Deficiency of immunoregulatory indoleamine 2,3-dioxygenase 1 in juvenile diabetes

A defect in indoleamine 2,3-dioxygenase 1 (IDO1), which is responsible for immunoregulatory tryptophan catabolism, impairs development of immune tolerance to autoantigens in NOD mice, a model for human autoimmune type 1 diabetes (T1D). Whether IDO1 function is also defective in T1D is still unknown. We investigated IDO1 function in sera and peripheral blood mononuclear cells (PBMCs) from children with T1D and matched controls. These children were further included in a discovery study to identify SNPs in IDO1 that might modify the risk of T1D. T1D in children was characterized by a remarkable defect in IDO1 function. A common haplotype, associated with dysfunctional IDO1, increased the risk of developing T1D in the discovery and also confirmation studies. In T1D patients sharing such a common IDO1 haplotype, incubation of PBMCs in vitro with tocilizumab (TCZ) - an IL-6 receptor blocker - would, however, rescue IDO1 activity. In an experimental setting with diabetic NOD mice, TCZ was found to restore normoglycemia via IDO1-dependent mechanisms. Thus, functional SNPs of IDO1 are associated with defective tryptophan catabolism in human T1D, and maneuvers aimed at restoring IDO1 function would be therapeutically effective in at least a subgroup of T1D pediatric patients.

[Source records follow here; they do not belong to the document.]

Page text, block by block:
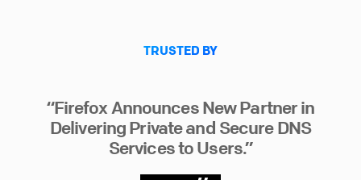
TRUSTED BY
“Firefox Announces New Partner in
Delivering Private and Secure DNS
Services to Users.”
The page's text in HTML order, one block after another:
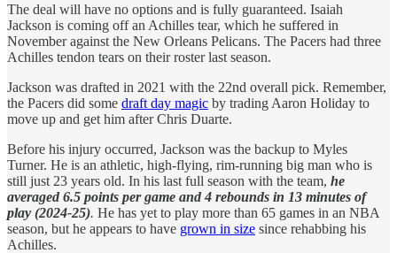
The deal will have no options and is fully guaranteed. Isaiah
Jackson is coming off an Achilles tear, which he suffered in
November against the New Orleans Pelicans. The Pacers had three
Achilles tendon tears on their roster last season.
Jackson was drafted in 2021 with the 22nd overall pick. Remember,
the Pacers did some draft day magic by trading Aaron Holiday to
move up and get him after Chris Duarte.
Before his injury occurred, Jackson was the backup to Myles
Turner. He is an athletic, high-flying, rim-running big man who is
still just 23 years old. In his last full season with the team, he
averaged 6.5 points per game and 4 rebounds in 13 minutes of
play (2024-25). He has yet to play more than 65 games in an NBA
season, but he appears to have grown in size since rehabbing his
Achilles.

Fragment-based approach to identify IDO1 inhibitor building blocks

Indoleamine 2,3-dioxygenase 1 (IDO1) is attracting a great deal of interest as drug target in immune-oncology being highly expressed in cancer cells and participating to the tumor immune-editing process. Although several classes of IDO1 inhibitors have been reported in literature and patent applications, only few compounds have proved optimal pharmacological profile in preclinical studies to be advanced in clinical trials. Accordingly, the quest for novel structural classes of IDO1 inhibitors is still open. In this paper, we report a fragment-based screening campaign that combines Water-LOGSY NMR experiments and microscale thermophoresis approach to identify fragments that may be helpful for the development of novel IDO1 inhibitors as therapeutic agents in immune-oncology disorders.